### U.W. Bangor - School of Informatics - Mathematics Preprints 1996

# Computational Applied Mathematics

#### 96.01 : GARDNER, L.R.T, GARDNER, G.A. & DOGAN, A.

### A least squares finite element scheme for Burger's equation

#### Abstract:

Burger's equation is solved by a least squares technique using linear space-time finite elements. Standard problems are solved to assess the properties of the algorithm.#### Published in:

#### 96.02 : GARDNER, L.R.T, GARDNER, G.A. & DOGAN, A.

### A least squares finite element scheme for the RLW equation

#### Abstract:

The RLW equation is solved by a least squares technique using linear space-time finite elements.In simulations of the migration of a single solitary wave this algorithm is shown to have higher accuracy and better conservation than a recent difference scheme based on cubic spline interpolation functions. In addition, for very small amplitude waves (<= 0,09) it has a higher accuracy than an approach using quadratic B-spline finite elements within Galerkin's method.

The development of an undular bore is modelled.

#### Published in:

*Communications in Numerical Methods in Engineering*12 (1996) 795-804.

#### 96.03 : GARDNER, L.R.T, GARDNER, G.A. & DOGAN, A.

### A Galerkin finite element scheme for the RLW equation

#### Abstract:

The RLW equation is solved by Galerkin's method using linear space finite elements.In simulations of the migration of a single solitary wave this algorithm is shown to have good accuracy for small amplitude waves. In addition, for very small amplitude waves (<= 0.09) it has higher accuracy than an approach using quadratic B-spline finite elements within Galerkin's method.

The interaction of two solitary waves is modelled for small amplitude waves.

#### Published in:

#### 96.06 : GARDNER, L.R.T, GARDNER, G.A. & DOGAN, A.

### A Petrov-Galerkin finite element scheme for Burgers' equation

#### Abstract:

Burgers' equation is solved by a Petrov-Galerkin method using quadratic B-spline spacial finite elements.
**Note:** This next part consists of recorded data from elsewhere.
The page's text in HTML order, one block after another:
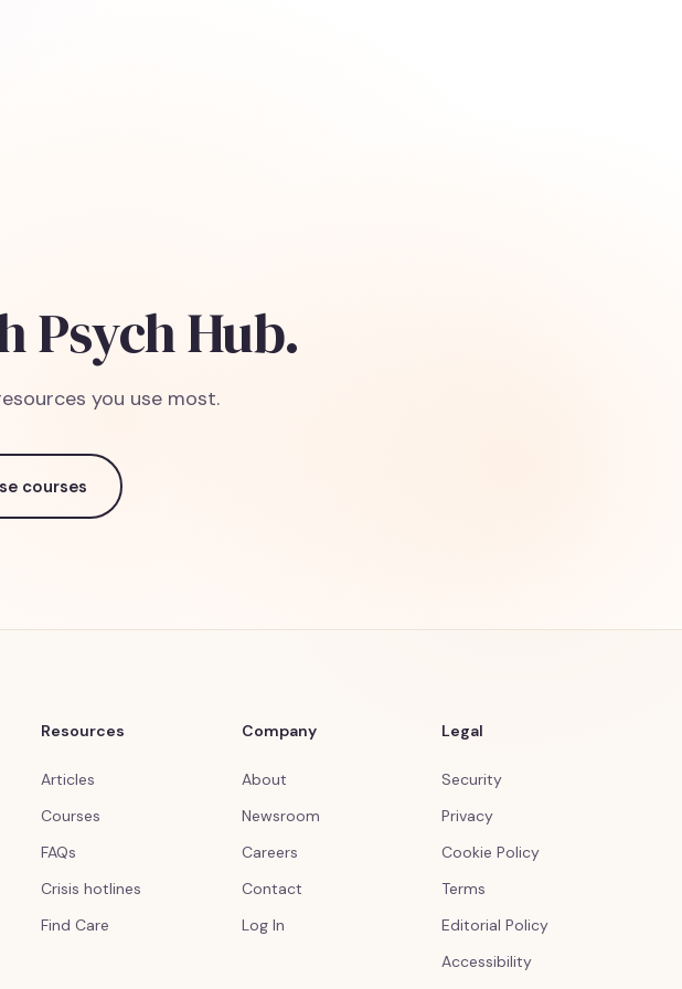
Psych Hub.
you use most.
courses
Resources
Articles
Courses
FAQs
Crisis hotlines
Find Care
Company
About
Newsroom
Careers
Contact
Log In
Legal
Security
Privacy
Cookie Policy
Terms
Editorial Policy
Accessibility
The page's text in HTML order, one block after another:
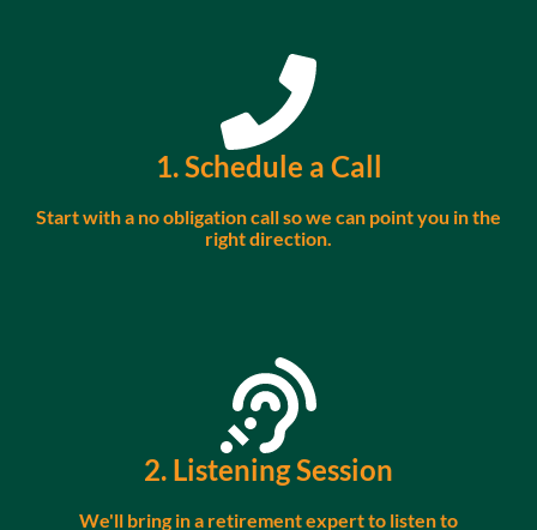
1. Schedule a Call
Start with a no obligation call so we can point you in the
right direction.
2. Listening Session
We'll bring in a retirement expert to listen to
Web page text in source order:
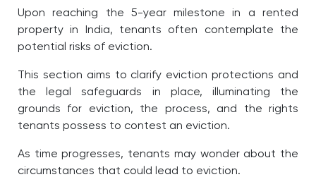
Upon reaching the 5-year milestone in a rented
property in India, tenants often contemplate the
potential risks of eviction.
This section aims to clarify eviction protections and
the legal safeguards in place, illuminating the
grounds for eviction, the process, and the rights
tenants possess to contest an eviction.
As time progresses, tenants may wonder about the
circumstances that could lead to eviction.
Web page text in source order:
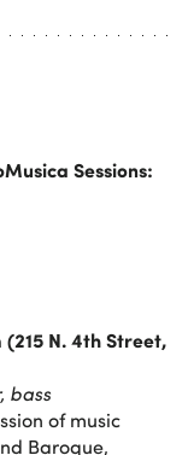
Sessions:
(215 N. 4th Street,
bass
of music
Baroque,
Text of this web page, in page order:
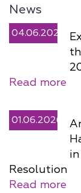
News
04.06.2026
Read more
01.06.2026
Resolution
Read more
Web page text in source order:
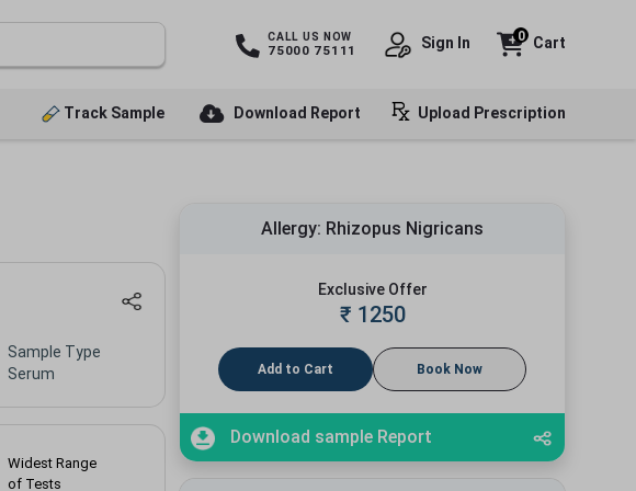
CALL US NOW
75000 75111 Sign In Cart
0
Track Sample Download Report Upload Prescription
Sample Type
Serum
Widest Range
of Tests
Allergy: Rhizopus Nigricans
Exclusive Offer
₹ 1250
Add to Cart Book Now
Download sample Report
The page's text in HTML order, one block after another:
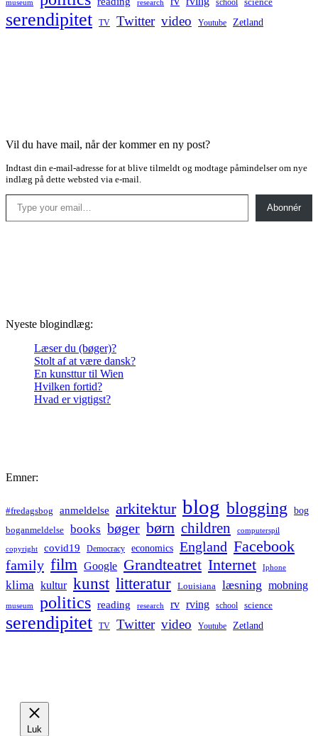
museum research school science
serendipitet TV Twitter video Youtube Zetland
Vil du have mail, når der kommer en ny post?
Indtast din e-mail-adresse for at blive tilmeldt og modtage påmindelser om nye
indlæg på dette websted via e-mail.
Type your email…
Abonnér
Nyeste blogindlæg:
Læser du (bøger)?
Stolt af at være dansk?
En kunsttur til Wien
Hvilken fortid?
Hvad er vigtigst?
Emner:
#fredagsbog anmeldelse arkitektur blog blogging bog
boganmeldelse books bøger børn children computerspil
copyright covid19 Democracy economics England Facebook
family film Google Grandteatret Internet Iphone
klima kultur kunst litteratur Louisiana læsning mobning
museum politics reading research rv rving school science
serendipitet TV Twitter video Youtube Zetland
Luk
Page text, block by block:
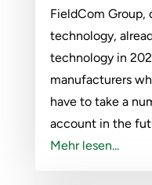
FieldCom Group,
technology,
technology in
manufacturers
have to take a
account in the
Mehr lesen...
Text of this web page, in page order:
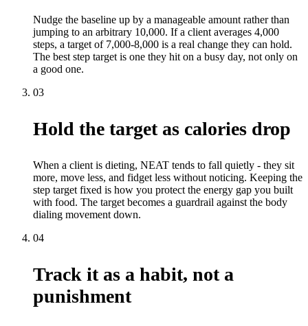
Nudge the baseline up by a manageable amount rather than
jumping to an arbitrary 10,000. If a client averages 4,000
steps, a target of 7,000-8,000 is a real change they can hold.
The best step target is one they hit on a busy day, not only on
a good one.
03
Hold the target as calories drop
When a client is dieting, NEAT tends to fall quietly - they sit
more, move less, and fidget less without noticing. Keeping the
step target fixed is how you protect the energy gap you built
with food. The target becomes a guardrail against the body
dialing movement down.
04
Track it as a habit, not a
punishment
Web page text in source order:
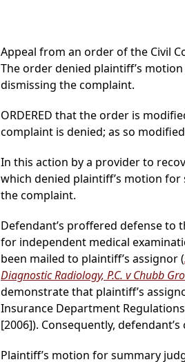
Appeal from an order of the Civil
The order denied plaintiff’s
dismissing the complaint.
ORDERED that the order is
complaint is denied; as so
In this action by a provider to
which denied plaintiff’s motion
the complaint.
Defendant’s proffered defense to
for independent medical
been mailed to plaintiff’s assignor (
Diagnostic Radiology, P.C. v Chubb
demonstrate that plaintiff’s
Insurance Department Regulations
[2006]). Consequently,
Plaintiff’s motion for summary
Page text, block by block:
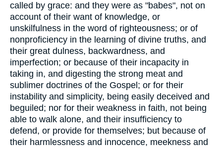
called by grace: and they were as "babes", not on
account of their want of knowledge, or
unskilfulness in the word of righteousness; or of
nonproficiency in the learning of divine truths, and
their great dulness, backwardness, and
imperfection; or because of their incapacity in
taking in, and digesting the strong meat and
sublimer doctrines of the Gospel; or for their
instability and simplicity, being easily deceived and
beguiled; nor for their weakness in faith, not being
able to walk alone, and their insufficiency to
defend, or provide for themselves; but because of
their harmlessness and innocence, meekness and

A linear recurrence relationship for the numerical solution of the resulting system of ordinary differential equations is obtained via a Crank-Nicolson approach involving a product approximation. Standard problems are solved to assess the properties of the algorithm.#### Published in:

*Arabian J for Sci. and Eng.*22 (1997) 100-109.

#### 96.09 : GARDNER, L.R.T, GARDNER, G.A. & DOGAN, A.

### A Petrov-Galerkin algorithm for the RLW equation

#### Abstract:

The regularised long wave equation is solved by a Petrov-Galerkin method using quadratic B-spline spatial finite elements. A linear recurrence relationship for the numerical solution of the resulting system of ordinary differential equations is obtained via a Crank-Nicolson approach involving a product approximation. The motion of solitary waves is studied to assess the properties of the algorithm. The development of an undular bore is studied.#### Published in:

#### 96.18 : GARDNER, L.R.T, GARDNER, G.A. AYOUB, F.A. & AMEIN, N.K.

### Modelling an undular bore with B-splines

#### Abstract:

The development of an undular bore is governed by the regularised long wave equation. A Petrov-Galerkin B-spline finite element method for its solution is set up. The numerical model is validated by showing that it models well the motion of a single solitary wave. The development of an undular bore is studied through computer simulation.#### Published in:

*Comput. Methods Appl. Mech. Engrg.*147 (1997) 147-152.

#### 96.19 : GARDNER, L.R.T, GARDNER, G.A. AYOUB, F.A. & AMEIN, N.K.

### Simulations of the EW undular bore

#### Abstract:

The equal width equation is solved by a Petrov-Galerkin method using quadratic B-spline spatial finite elements. A linear recurrence relationship for the numerical solution of the resulting system of ordinary differential equations is obtained via a Crank-Nicolson approach involving a product approximation. The motion of solitary waves is studied to assess the properties of the algorithm. The development of an EW undular bore is investigated and compared with that of the RLW bore.#### Published in:

*Commun. Numer. Meth. Engng.*13 (1997) 583-592.